Google unveiled its eighth-generation TPUs at Cloud Next 2026 with the architectural shift that has been rumored for a year: splitting training and inference workloads into separate chips. TPU 8t is for training, TPU 8i for inference. Each is optimized for the specific bottlenecks of its half of the AI workload — training wants raw throughput and interconnect bandwidth across giant pods, inference wants latency and memory-access locality for autoregressive decoding.
TPU 8t pods are 9,600 chips, up from Ironwood's 9,216, connected through a 3D torus network. The architectural additions are SparseCore (acceleration for sparse ops, which dominate in MoE models) and native four-bit floating point (reducing memory bandwidth pressure and increasing effective throughput per memory byte). Google's claim is 2.7 times performance-per-dollar over Ironwood for large-scale training and 2 times performance-per-watt over the previous generation. Detailed FLOPS numbers and HBM specs are not public yet.
TPU 8i is the more interesting architectural move. Pod size tops out at 1,152 chips using a new interconnect topology called Boardfly ICI. The chip has three times the SRAM of Ironwood. The design choice is about keeping KV cache and activations on-chip for lower-latency autoregressive decoding. There is a Collectives Acceleration Engine specifically for the all-reduce and all-to-all patterns that dominate inference, and Boardfly reduces the hops required for all-to-all communication by up to 50%. Google's claim for the inference chip: 80% perf-per-dollar over Ironwood at low-latency targets, 2 times perf-per-watt over the previous generation.

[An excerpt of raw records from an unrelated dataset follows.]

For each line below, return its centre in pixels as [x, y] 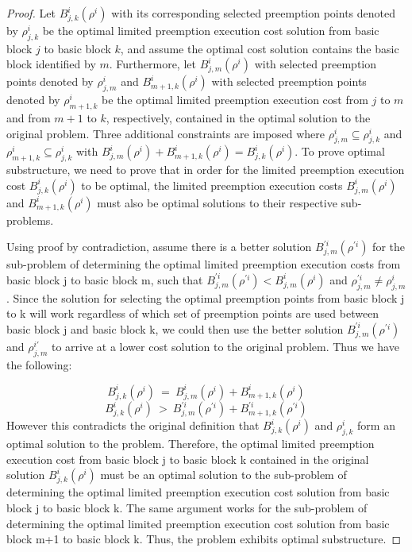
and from [29, 117]
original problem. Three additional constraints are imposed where [166, 133]
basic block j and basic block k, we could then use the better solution [175, 328]
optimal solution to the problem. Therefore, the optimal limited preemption [191, 444]
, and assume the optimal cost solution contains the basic [260, 48]
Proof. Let [31, 13]
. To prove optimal [340, 151]
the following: [39, 364]
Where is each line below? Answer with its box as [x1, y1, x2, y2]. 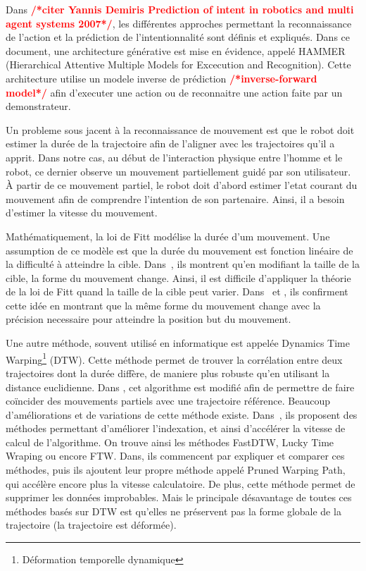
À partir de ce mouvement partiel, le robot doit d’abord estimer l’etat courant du [6, 178, 358, 192]
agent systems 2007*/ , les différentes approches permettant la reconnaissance [6, 16, 352, 30]
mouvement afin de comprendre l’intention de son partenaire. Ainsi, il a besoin [6, 191, 345, 206]
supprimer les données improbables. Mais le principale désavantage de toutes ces [6, 490, 352, 505]
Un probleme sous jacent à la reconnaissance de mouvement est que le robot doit [6, 122, 355, 137]
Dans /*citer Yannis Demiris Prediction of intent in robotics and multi [6, 2, 354, 16]
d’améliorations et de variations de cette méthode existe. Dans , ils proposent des [6, 407, 358, 422]
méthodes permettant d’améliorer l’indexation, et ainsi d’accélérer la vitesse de [6, 421, 346, 436]
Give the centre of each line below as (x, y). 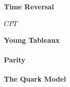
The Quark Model (35, 78)
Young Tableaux (32, 40)
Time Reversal (29, 6)
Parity (15, 59)
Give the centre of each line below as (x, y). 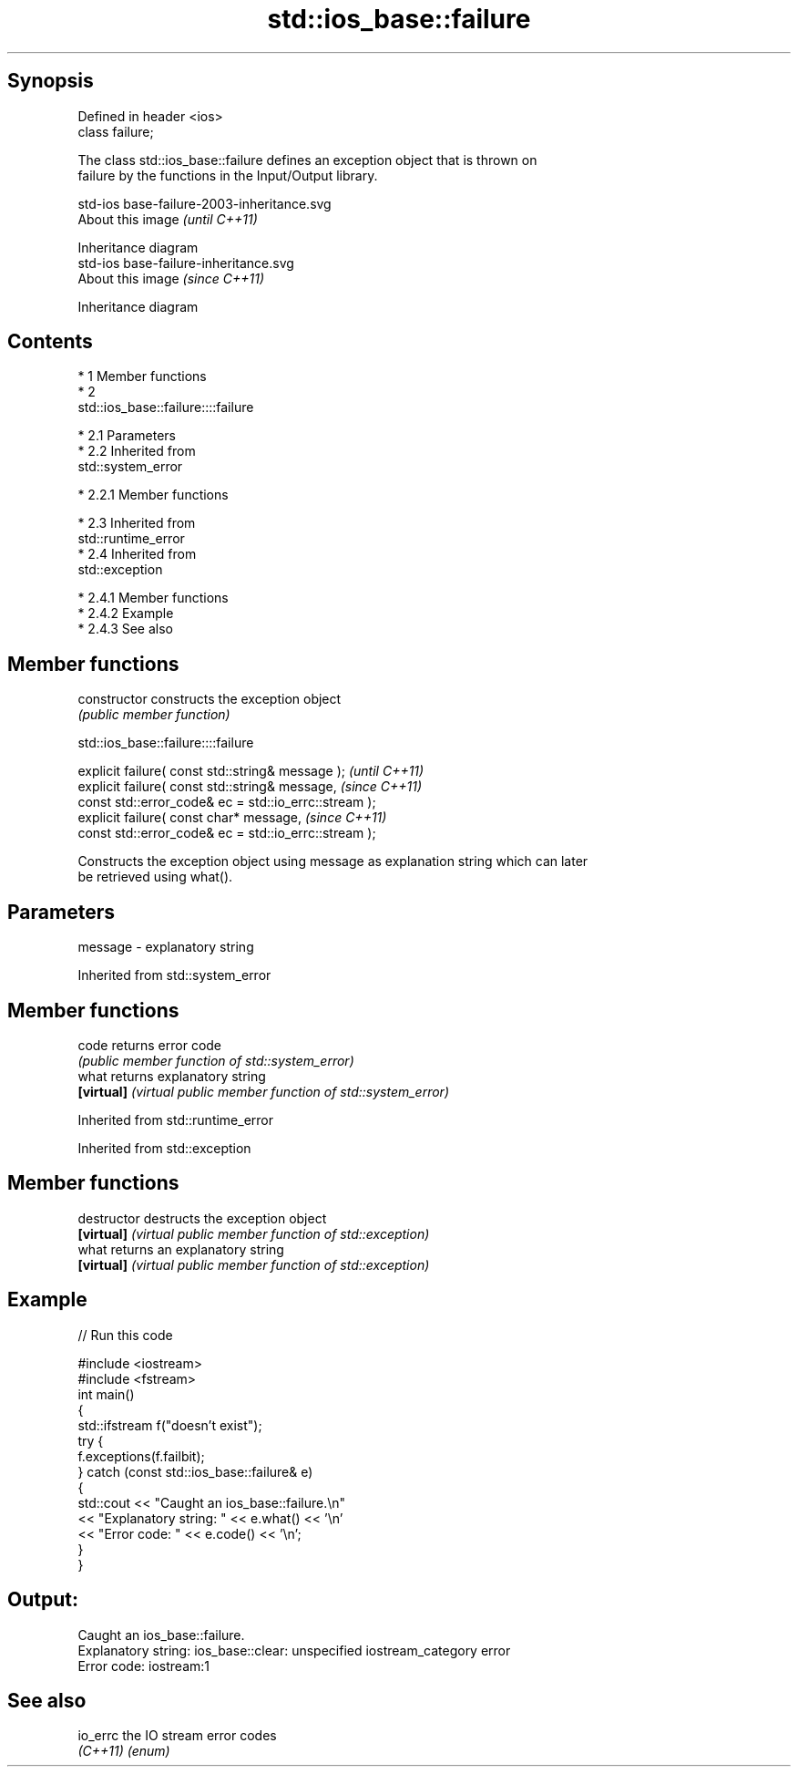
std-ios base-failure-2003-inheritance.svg (205, 203)
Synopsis (51, 81)
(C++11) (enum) (124, 1751)
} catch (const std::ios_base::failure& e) (195, 1471)
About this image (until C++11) (168, 219)
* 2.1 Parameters (127, 436)
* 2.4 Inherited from (137, 554)
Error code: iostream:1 (143, 1666)

Two things worth registering for builders. One, the training-versus-inference split at the silicon level is the hardware acknowledgment of what every LLM serving paper has been saying for two years: prefill and decode, training and serving, have different compute and memory profiles and benefit from different silicon. Anthropic's Amazon Trainium deal (1 million-plus chips deployed, 5 gigawatts over the decade) shows the same logic on Amazon silicon. Now Google is splitting the same way. Two, the Thinking Machines Lab multi-billion-dollar deal with Google Cloud the same week, for NVIDIA GB300 chips, is the consistent signal: Google sells its own silicon and NVIDIA's silicon through the same cloud, because customers want the option. Custom silicon is winning margin but not exclusivity yet.